The "Defeat The Mandates" protesters walked from the Washington Monument to the Lincoln Memorial in Washington D.C. to decry all pandemic requirements and restrictions.
On Sunday, thousands of Americans from across the country gathered in the nation's capital for a march against vaccine mandates and other pandemic restrictions, as Americans were frustrated and fatigued by the recent surge in COVID-19 cases and the overall pandemic.
During the march called "Defeat The Mandates: An American Homecoming," protesters walked from the Washington Monument to the Lincoln Memorial in Washington D.C. to decry vaccine mandates, vaccine passports, vaccines for children, and other pandemic requirements and restrictions. Among those marching were firefighters, teachers, first responders, anti-vaccine activists and other groups.
"We are gathering together in peace and solidarity for the preservation of personal sovereignty and to STOP medical coercion, discrimination and mandates," organizers of the march said on the event's website.
The march came just a week after Washington, D.C.'s vaccine mandate, which requires patrons of indoor businesses to show proof of vaccination, took effect, in response to a surge in COVID-19 cases and the highly infectious Omicron variant. It also came after U.S. Supreme Court earlier this month blocked the Biden administration's vaccine-or-test mandate for large businesses amid an increasingly heated nationwide debate on anti-pandemic regulations.
In a 6-3 decision, the conservative-majority in the high court said the White House overstepped its authority by seeking to impose the Occupational Safety and Health Administration's (OSHA) rule requiring workers at U.S. businesses with 100 or more employees to either get vaccinated or submit a negative COVID-19 test weekly.
The court's decision came as Americans are becoming intensely divided over coronavirus-related measures, and some are fed up and frustrated by the strain the pandemic has put on daily life. At a press conference on Wednesday, U.S. President Joe Biden acknowledged that "there's a lot of frustration and fatigue in this country" due to the pandemic.
"I know that after almost two years of physical, emotional, and psychological weight of this pandemic ... the impact it's had on everyone, for many of us, it's been too much to bear," Biden said and insisted that the U.S. has made great progress in the fight against pandemic, and the administration will stick with vaccination efforts "because vaccinations work."
"The bottom line on COVID-19 is that we're in a better place than we've been and have been thus far, clearly better than a year ago. We're not going back to lockdowns. We're not going back to closing schools," he added.
Nearly a quarter of eligible Americans remain unvaccinated against COVID-19, according to data of the U.S. Centers for Disease Control and Prevention (CDC). Anthony Fauci, top U.S. infectious disease expert, said on Sunday he is confident that most states in the country will reach a peak of Omicron infection cases by mid-February.
"You never want to be overconfident when you're dealing with this virus. Things are looking good.

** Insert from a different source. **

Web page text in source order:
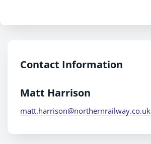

We don't want to get overconfident, but they look like they're going in the right direction right now," Fauci said in an interview with ABC.
The recent COVID-19 surge in the United States driven by the Omicron variant is leading to record high cases, hospitalizations, and critical shortages of healthcare staffs. The country has recorded over 70 million COVID-19 cases and more than 866,000 deaths as of Sunday afternoon, according to real-time data from Johns Hopkins University.